Our next question comes from the line of Yi Chen with Aegis Capital. Please proceed with your question. Yi Chen - Aegis Capital: Hi. Thank you for taking my question. My first question is, can you give us some color on the timeframe of the construction of PPV vaccine manufacturing facility and how much it will likely cost?

Sure. So currently we are constructing the PPV plant and we would expect to complete the construction by the end of this year, and we expect the total spending of this facility around RMB60 million, about $10 million. Yi Chen - Aegis Capital: Okay, thanks. My second question is, when do you expect to enter sIPV into clinical trial?

So, we would expect to complete the preclinical studies for sIPV with the year for us to be ready to submit a clinical application to the FDA. And we will keep the progress -- we’ll give updates to you.

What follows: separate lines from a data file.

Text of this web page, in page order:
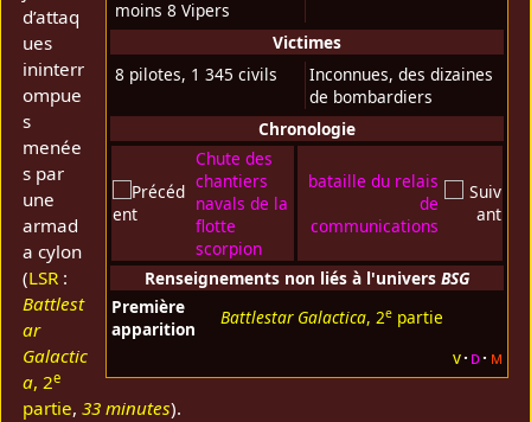
moins 8 Vipers
Victimes
8 pilotes, 1 345 civils
Inconnues, des dizaines
de bombardiers
Chronologie
Chute des
chantiers
navals de la
flotte
scorpion
bataille du relais
de
communications
Renseignements non liés à l'univers BSG
Première
apparition
Battlestar Galactica, 2epartie
v d m
d’attaq
ues
ininterr
ompue
s
menée
s par
une
armad
a cylon
(LSR :
Battlest
ar
Galactic
a, 2e
partie,33 minutes).
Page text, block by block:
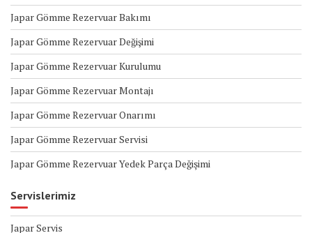
Japar Gömme Rezervuar Bakımı
Japar Gömme Rezervuar Değişimi
Japar Gömme Rezervuar Kurulumu
Japar Gömme Rezervuar Montajı
Japar Gömme Rezervuar Onarımı
Japar Gömme Rezervuar Servisi
Japar Gömme Rezervuar Yedek Parça Değişimi
Servislerimiz
Japar Servis
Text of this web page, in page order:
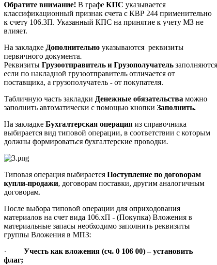
Обратите внимание! В графе КПС указывается
классификационный признак счета с КВР 244 применительно
к счету 106.3П. Указанный КПС на принятие к учету МЗ не
влияет.
На закладке Дополнительно указываются реквизиты
первичного документа.
Реквизиты Грузоотправитель и Грузополучатель
если по накладной грузоотправитель отличается от
поставщика, а грузополучатель - от покупателя.
Табличную часть закладки Денежные обязательства можно
заполнить автоматически с помощью кнопки Заполнить.
На закладке Бухгалтерская операция из справочника
выбирается вид типовой операции, в соответствии с которым
должны формироваться бухгалтерские проводки.
Типовая операция выбирается Поступление по договорам
купли-продажи, договорам поставки, другим аналогичным
договорам.
После выбора типовой операции для оприходования
материалов на счет вида 106.хП - (Покупка) Вложения в
материальные запасы необходимо заполнить реквизиты
группы Вложения в МПЗ:
·
Учесть как вложения (сч. 0 106 00) – установить
флаг;

Yi Chen - Aegis Capital: Okay. Thank you.

Thank you.

We have no further questions at this time. I would now like to turn the floor back over to management for closing comments.

Thank you, operator, and we thank you all for participating into the call, and we’re looking forward to speaking to you in the following announcement of our second quarter results. Thank you. Have a good day.

Ladies and gentlemen, this does conclude today's teleconference. You may disconnect your lines at this time. Thank you for your participation and have a wonderful day.